■ **Exercise details**
Scan the listing below for lines with the word "Kemuel". Report how many there are, as a number alone.

■ **Records**
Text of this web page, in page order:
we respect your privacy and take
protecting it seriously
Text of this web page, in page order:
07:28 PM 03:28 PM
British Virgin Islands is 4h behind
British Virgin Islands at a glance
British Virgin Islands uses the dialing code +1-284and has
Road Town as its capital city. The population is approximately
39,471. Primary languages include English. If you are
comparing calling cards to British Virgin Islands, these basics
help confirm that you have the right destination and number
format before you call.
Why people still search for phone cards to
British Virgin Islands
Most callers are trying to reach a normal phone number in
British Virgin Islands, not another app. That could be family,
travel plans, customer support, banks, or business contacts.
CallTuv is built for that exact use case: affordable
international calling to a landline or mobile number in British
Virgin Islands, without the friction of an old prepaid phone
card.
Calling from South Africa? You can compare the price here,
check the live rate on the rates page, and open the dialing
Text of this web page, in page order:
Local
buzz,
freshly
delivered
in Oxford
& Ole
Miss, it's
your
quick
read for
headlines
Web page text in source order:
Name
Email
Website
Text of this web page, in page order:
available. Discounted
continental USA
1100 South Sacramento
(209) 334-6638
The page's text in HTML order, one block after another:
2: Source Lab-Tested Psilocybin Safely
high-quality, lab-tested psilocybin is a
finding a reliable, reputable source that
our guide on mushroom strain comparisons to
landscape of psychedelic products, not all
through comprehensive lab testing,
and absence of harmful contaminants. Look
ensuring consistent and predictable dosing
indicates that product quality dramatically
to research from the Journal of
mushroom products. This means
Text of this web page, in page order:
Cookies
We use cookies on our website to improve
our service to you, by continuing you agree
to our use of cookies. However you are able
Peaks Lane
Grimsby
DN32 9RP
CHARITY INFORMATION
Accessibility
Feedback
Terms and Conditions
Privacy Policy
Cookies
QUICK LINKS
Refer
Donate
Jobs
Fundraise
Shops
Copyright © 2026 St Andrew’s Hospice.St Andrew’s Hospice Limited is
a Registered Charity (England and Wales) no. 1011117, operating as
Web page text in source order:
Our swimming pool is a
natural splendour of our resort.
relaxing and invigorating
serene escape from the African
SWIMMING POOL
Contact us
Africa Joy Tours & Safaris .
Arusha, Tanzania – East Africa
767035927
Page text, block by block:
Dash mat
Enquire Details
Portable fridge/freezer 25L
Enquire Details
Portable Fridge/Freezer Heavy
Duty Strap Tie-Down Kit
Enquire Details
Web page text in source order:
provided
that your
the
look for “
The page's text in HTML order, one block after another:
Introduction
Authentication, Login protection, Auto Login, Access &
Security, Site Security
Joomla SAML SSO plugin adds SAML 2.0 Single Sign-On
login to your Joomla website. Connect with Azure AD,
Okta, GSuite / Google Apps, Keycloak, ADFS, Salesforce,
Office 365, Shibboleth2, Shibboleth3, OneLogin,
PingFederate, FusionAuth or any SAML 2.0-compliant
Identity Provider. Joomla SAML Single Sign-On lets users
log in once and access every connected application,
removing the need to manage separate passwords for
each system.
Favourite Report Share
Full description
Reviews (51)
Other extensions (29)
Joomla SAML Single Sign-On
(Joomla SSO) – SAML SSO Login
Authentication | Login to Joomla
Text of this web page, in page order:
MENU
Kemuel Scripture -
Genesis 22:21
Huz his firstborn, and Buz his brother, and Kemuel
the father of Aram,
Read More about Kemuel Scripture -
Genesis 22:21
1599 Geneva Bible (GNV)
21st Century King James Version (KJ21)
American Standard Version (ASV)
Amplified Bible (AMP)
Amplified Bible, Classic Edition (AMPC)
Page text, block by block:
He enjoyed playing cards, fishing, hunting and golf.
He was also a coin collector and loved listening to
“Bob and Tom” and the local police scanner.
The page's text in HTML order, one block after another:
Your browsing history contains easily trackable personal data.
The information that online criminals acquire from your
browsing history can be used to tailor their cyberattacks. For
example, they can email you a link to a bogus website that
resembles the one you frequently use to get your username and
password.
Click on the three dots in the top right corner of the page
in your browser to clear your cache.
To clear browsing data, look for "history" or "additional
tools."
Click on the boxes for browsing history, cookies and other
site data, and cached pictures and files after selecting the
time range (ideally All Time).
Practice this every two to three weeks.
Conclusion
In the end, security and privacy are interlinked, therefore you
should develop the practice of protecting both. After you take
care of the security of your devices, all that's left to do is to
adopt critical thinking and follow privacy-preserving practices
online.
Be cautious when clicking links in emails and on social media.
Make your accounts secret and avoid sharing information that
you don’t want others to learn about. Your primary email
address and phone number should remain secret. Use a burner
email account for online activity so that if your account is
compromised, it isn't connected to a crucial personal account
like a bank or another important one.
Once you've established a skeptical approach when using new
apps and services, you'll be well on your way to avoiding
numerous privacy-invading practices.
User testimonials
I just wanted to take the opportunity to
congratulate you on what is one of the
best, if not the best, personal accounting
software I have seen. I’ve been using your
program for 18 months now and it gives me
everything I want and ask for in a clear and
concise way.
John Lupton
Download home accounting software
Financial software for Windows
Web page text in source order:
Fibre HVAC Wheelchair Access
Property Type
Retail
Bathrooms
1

■ **Written response**
3